_EXERCISE_. For the records below, output each line exactly as it appears, from the first through the line with "professional, educational, and".

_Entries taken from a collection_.
☆ ☆ ☆ ☆ ☆

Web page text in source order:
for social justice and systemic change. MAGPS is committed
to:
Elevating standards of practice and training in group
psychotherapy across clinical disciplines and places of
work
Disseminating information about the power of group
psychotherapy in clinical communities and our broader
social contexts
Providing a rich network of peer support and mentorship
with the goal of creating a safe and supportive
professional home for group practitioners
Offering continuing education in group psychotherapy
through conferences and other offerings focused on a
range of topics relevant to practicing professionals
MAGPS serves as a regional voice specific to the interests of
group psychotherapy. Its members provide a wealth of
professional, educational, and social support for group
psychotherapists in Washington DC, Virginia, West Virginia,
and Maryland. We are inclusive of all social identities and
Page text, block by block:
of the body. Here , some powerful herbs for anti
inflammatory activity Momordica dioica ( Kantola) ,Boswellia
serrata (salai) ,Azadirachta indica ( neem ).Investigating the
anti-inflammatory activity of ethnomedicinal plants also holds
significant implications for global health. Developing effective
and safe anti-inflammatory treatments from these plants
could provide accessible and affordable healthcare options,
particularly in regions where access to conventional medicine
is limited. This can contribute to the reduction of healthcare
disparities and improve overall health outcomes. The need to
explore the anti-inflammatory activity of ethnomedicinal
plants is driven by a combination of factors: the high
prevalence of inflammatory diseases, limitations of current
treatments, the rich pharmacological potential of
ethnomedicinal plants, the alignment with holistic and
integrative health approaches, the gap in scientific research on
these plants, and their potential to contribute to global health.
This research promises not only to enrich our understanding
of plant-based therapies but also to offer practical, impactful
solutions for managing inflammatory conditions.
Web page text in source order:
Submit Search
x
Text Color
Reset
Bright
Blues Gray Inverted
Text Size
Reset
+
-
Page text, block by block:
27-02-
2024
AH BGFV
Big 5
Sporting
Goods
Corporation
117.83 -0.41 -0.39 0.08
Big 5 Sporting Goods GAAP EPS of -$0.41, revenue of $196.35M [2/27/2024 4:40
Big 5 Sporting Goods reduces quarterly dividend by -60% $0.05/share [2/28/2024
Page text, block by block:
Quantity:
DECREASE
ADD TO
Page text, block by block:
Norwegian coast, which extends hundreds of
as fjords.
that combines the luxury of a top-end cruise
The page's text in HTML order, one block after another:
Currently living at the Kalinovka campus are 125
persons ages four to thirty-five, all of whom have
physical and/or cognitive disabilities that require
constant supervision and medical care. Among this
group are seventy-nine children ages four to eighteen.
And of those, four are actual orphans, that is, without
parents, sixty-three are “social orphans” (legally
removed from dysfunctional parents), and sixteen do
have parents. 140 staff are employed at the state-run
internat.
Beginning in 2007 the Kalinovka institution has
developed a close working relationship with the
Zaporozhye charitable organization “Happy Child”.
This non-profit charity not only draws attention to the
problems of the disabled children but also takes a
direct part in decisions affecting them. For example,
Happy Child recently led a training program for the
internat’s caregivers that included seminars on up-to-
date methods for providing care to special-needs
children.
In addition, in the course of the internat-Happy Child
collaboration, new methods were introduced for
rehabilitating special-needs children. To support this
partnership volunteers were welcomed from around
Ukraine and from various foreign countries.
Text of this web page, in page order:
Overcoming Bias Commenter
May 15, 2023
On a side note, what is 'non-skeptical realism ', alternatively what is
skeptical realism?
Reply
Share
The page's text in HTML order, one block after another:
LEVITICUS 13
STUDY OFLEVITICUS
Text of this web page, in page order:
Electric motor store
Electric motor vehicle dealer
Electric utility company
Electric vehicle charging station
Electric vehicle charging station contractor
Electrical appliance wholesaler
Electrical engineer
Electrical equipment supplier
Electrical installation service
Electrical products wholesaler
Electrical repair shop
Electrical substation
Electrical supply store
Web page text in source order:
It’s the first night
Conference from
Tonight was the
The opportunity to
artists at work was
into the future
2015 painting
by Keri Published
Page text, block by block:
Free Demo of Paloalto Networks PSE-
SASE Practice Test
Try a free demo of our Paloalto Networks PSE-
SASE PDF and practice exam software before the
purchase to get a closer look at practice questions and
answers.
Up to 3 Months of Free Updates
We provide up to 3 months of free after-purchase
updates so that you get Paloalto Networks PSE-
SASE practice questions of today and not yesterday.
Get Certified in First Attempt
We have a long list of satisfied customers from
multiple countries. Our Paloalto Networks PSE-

☆ ☆ ☆ ☆ ☆

_COMPLETED EXERCISE_.
Web page text in source order:
for social justice and systemic change. MAGPS is committed
to:
Elevating standards of practice and training in group
psychotherapy across clinical disciplines and places of
work
Disseminating information about the power of group
psychotherapy in clinical communities and our broader
social contexts
Providing a rich network of peer support and mentorship
with the goal of creating a safe and supportive
professional home for group practitioners
Offering continuing education in group psychotherapy
through conferences and other offerings focused on a
range of topics relevant to practicing professionals
MAGPS serves as a regional voice specific to the interests of
group psychotherapy. Its members provide a wealth of
professional, educational, and social support for group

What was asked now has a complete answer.